Cemaatle kılınan namazlarda cemaatin, ikāmetin hangi kısmında ayağa kalkmasının uygun olacağı konusunda farklı görüşler vardır. Hanefîler kāmet getiren kişi "Hayye ale'l-felâh" deyince, Şâfiîler ikāmet bittikten sonra kalkılmasını uygun görürken Hanbelîler, "Kad kāmeti's-salâh" denildikten sonra kalkılmasını sünnet kabul ederler. Mâlikî mezhebine göre bu konuda herhangi bir sınırlama yoktur.
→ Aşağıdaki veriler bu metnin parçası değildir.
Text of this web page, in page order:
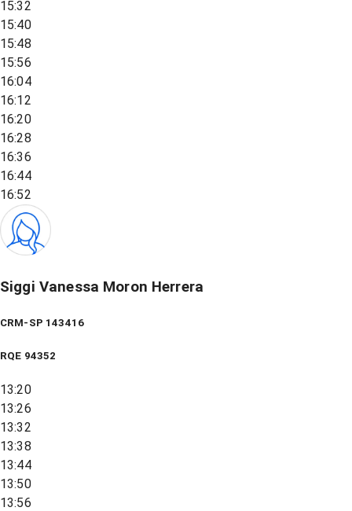
15:32
15:40
15:48
15:56
16:04
16:12
16:20
16:28
16:36
16:44
16:52
Siggi Vanessa Moron Herrera
CRM-SP 143416
RQE 94352
13:20
13:26
13:32
13:38
13:44
13:50
13:56

Bir camide cemaatle namaz kılındıktan sonra gelen kimselerin ezan okuyup kāmet getirmeleri Hanefîler'e göre mekruhtur. Mâlikî ve Şâfiî mezheplerinde tercih edilen görüşe göre ise sonraki cemaat için ezan ve ikāmet müstehaptır. Ancak kendileri işitebilecekleri bir sesle okumalıdırlar. Mescidin bir yol kenarında bulunması, belli bir cemaate sahip bir mahalle veya semt camisi olmaması yahut kendi cemaatinden önce başkalarının namaz kılması halinde Hanefîler de bu görüşü benimser. Hanbelîler ise ezan ve ikāmet okuyup okumamayı kişinin tercihine bırakmışlardır.
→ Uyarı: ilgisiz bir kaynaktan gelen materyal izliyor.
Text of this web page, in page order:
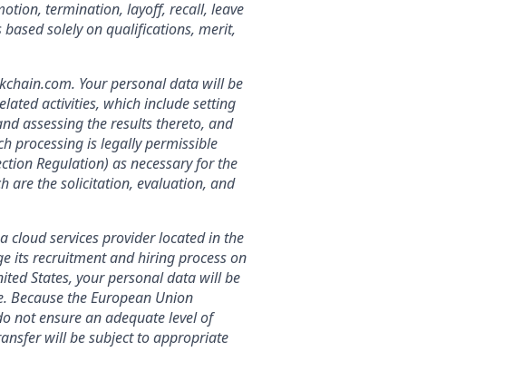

İkāmeti duyan kimsenin ikāmet sözlerini tekrar etmesi, "Hayye ale's-salâh" ve "Hayye ale'l-felâh" sözlerinin yerine de "Lâ havle velâ kuvvete illâ billâh" (Bütün güç ve hareket ancak Allah'ın iradesiyledir) cümlesini söylemesi, "Kad kāmeti's-salâh" cümlesinden sonra da Hz. Peygamber'den rivayet edilen "Ekāmehallāhü ve edâmehâ" (Allah namazı sürekli kılsın) (Ebû Dâvûd, "Ṣalât", 37) şeklindeki duayı ilâve etmesi müstehaptır.
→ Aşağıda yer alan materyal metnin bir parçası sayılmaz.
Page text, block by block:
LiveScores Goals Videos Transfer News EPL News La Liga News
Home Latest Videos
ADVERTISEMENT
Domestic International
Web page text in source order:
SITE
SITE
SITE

Resûl-i Ekrem'in ezan ve ikāmet arasında yapılan duaların kabul edileceğini belirterek, "Allah'tan dünyada ve âhirette afiyet isteyin" dediği rivayet edilmiş (Tirmizî, "Daʿavât", 129; Müsned, III, 119; Ebû Dâvûd, "Ṣalât", 36), yeni doğan bebeğin sağ kulağına hafif sesle ezan, sol kulağına da ikāmet okunması mendup sayılmıştır (Ebû Dâvûd, "Edeb", 108; Tirmizî, "Eḍâḥî", 17).